|
|
|
|
|
by jamesblonde
3695 days ago
|
|
Raid5 is not dead yet (https://www.cafaro.net/2014/05/26/why-raid-5-is-not-dead-yet...). The problem with failures during rebuilds is overblown, IMO. Manufacturer quoted URE failure rate (probability of failure to read) is overstated - instead of 1×10^14, they are mostly like 1×10^15 or higher.
Full disclosure: we're actually doing erasure coding in HDFS over Raid5 on servers (double insurance - if the raid array goes down, we can recover from other servers in HDFS). But our expectation for 6x4TB arrays is not for a 70%+ chance of a URE during a rebuild, rather a couple of percent. With ZFS or btrfs, it won't actually matter for us, as we'll only lose a block on a URE- that we can recover from the rest of the cluster. |
|
I've got roughly 30 arrays in production, between 4 and 12 disks in each. All are RAID5 + hotspare.
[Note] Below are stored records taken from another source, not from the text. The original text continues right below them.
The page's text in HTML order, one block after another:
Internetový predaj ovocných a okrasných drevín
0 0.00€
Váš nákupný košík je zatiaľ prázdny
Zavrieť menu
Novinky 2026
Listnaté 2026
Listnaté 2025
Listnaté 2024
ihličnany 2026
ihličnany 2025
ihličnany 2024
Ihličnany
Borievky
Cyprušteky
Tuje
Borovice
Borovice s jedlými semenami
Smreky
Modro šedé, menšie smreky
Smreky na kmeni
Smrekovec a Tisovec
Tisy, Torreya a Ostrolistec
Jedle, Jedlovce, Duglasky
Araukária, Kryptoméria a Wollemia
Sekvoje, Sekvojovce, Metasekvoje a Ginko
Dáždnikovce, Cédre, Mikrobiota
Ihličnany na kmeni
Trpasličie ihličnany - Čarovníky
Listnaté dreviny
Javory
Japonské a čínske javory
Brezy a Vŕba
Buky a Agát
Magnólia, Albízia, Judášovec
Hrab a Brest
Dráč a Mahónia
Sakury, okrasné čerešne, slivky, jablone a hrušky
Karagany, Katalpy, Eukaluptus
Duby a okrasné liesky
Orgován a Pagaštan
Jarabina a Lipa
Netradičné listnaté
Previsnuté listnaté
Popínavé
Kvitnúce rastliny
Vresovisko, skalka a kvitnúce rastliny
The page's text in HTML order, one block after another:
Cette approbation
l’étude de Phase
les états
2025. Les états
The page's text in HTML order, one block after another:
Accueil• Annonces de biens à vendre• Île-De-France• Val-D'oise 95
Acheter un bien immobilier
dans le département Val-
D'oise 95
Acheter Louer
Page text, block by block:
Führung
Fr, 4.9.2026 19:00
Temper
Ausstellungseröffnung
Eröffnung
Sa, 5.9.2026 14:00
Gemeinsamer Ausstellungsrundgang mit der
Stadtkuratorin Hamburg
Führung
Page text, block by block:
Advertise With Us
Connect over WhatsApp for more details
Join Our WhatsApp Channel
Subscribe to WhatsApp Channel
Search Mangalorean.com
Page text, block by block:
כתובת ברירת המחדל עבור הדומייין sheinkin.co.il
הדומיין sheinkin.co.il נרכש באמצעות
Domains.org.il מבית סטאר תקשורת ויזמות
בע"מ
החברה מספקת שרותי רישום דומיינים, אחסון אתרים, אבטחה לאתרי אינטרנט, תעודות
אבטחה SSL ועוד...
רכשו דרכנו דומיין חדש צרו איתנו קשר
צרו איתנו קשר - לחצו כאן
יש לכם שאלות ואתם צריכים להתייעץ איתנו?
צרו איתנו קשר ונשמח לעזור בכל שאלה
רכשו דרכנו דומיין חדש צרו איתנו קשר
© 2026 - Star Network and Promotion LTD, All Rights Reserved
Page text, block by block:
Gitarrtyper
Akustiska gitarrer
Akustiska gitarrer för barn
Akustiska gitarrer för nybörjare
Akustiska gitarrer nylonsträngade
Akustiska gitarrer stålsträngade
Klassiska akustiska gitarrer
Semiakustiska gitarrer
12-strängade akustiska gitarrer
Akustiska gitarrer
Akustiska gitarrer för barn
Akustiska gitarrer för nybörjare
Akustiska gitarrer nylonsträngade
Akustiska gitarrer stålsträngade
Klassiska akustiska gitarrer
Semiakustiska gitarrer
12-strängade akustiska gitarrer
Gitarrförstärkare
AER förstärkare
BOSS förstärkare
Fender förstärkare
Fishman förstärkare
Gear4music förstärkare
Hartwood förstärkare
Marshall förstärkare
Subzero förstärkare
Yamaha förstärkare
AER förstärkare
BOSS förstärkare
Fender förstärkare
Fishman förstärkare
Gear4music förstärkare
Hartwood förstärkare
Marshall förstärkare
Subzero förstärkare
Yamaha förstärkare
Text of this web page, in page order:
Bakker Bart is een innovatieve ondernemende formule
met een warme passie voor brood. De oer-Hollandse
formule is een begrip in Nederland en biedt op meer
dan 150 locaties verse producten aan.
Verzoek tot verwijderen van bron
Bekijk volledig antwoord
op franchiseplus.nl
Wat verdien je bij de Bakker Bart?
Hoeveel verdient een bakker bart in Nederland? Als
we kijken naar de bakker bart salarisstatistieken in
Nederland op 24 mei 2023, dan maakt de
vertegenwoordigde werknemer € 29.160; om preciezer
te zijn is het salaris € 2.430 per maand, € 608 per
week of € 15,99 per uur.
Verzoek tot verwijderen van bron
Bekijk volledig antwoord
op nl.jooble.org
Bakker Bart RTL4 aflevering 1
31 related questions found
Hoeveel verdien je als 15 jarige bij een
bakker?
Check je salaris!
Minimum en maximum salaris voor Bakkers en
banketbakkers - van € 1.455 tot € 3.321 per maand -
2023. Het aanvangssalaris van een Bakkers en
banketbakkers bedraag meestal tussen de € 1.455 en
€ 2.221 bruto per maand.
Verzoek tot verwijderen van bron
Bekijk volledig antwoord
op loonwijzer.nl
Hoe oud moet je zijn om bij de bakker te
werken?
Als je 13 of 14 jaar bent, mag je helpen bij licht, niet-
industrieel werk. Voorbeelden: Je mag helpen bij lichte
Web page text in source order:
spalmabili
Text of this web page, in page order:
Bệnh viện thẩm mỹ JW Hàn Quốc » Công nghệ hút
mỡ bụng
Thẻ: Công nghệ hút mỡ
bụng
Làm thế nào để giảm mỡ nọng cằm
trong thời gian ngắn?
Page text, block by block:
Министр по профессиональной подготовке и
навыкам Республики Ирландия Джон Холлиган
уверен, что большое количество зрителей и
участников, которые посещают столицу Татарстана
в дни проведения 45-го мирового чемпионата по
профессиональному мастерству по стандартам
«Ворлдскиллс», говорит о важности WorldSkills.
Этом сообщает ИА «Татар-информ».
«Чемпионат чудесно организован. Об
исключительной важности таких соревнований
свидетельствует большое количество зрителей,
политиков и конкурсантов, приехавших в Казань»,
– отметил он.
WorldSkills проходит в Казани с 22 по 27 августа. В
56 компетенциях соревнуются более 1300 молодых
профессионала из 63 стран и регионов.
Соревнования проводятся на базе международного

If you believe the maths people keep quoting, the odds of seeing a total failure in a given year is close to 100%. I started using this configuration, across varying hardware, over 15 years ago and I've been growing in number since.
I'm not pretending one example proves the rule, or that it's totally safe and I would run a highly critical environment this way (before anyone comments: these environments do not meet that definition), but people have tried to show maths that there's a six nine likelihood of failure, and I just don't for a second believe I'm that lucky.